TRY IT: An exact copy of all the lines below is required, with every image left out.

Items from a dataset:
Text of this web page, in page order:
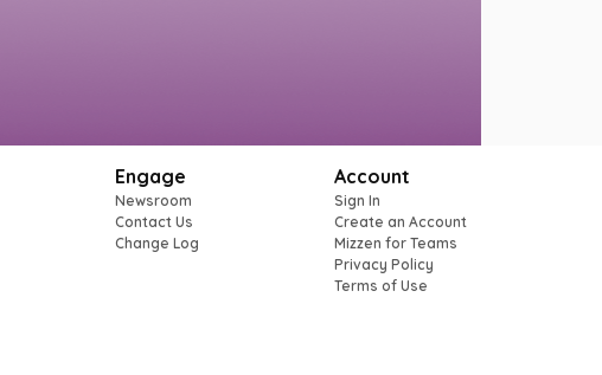
Engage
Newsroom
Contact Us
Change Log
Account
Sign In
Create an Account
Mizzen for Teams
Privacy Policy
Terms of Use
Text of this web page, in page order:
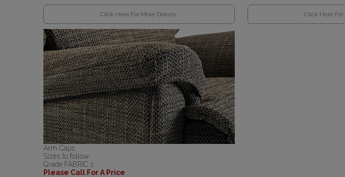
Click Here For More Details.. Click Here For
Arm Caps
Sizes to follow
Grade FABRIC 1
Please Call For A Price
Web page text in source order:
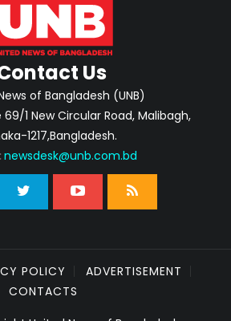
Us
of Bangladesh (UNB)
1 New Circular Road, Malibagh,
1217,Bangladesh.
newsdesk@unb.com.bd
POLICY
ADVERTISEMENT
CONTACTS
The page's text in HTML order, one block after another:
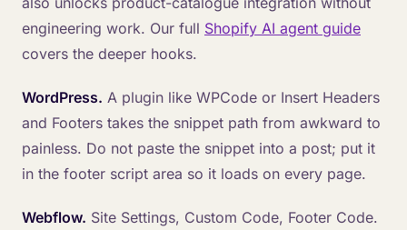
engineering work. Our full Shopify AI agent guide
covers the deeper hooks.
WordPress. A plugin like WPCode or Insert Headers
and Footers takes the snippet path from awkward to
painless. Do not paste the snippet into a post; put it
in the footer script area so it loads on every page.
Webflow. Site Settings, Custom Code, Footer Code.

ANSWER SPACE:
Text of this web page, in page order:
Engage
Newsroom
Contact Us
Change Log
Account
Sign In
Create an Account
Mizzen for Teams
Privacy Policy
Terms of Use
Text of this web page, in page order:
Click Here For More Details.. Click Here For
Arm Caps
Sizes to follow
Grade FABRIC 1
Please Call For A Price
Web page text in source order:
Us
of Bangladesh (UNB)
1 New Circular Road, Malibagh,
1217,Bangladesh.
newsdesk@unb.com.bd
POLICY
ADVERTISEMENT
CONTACTS
The page's text in HTML order, one block after another:
engineering work. Our full Shopify AI agent guide
covers the deeper hooks.
WordPress. A plugin like WPCode or Insert Headers
and Footers takes the snippet path from awkward to
painless. Do not paste the snippet into a post; put it
in the footer script area so it loads on every page.
Webflow. Site Settings, Custom Code, Footer Code.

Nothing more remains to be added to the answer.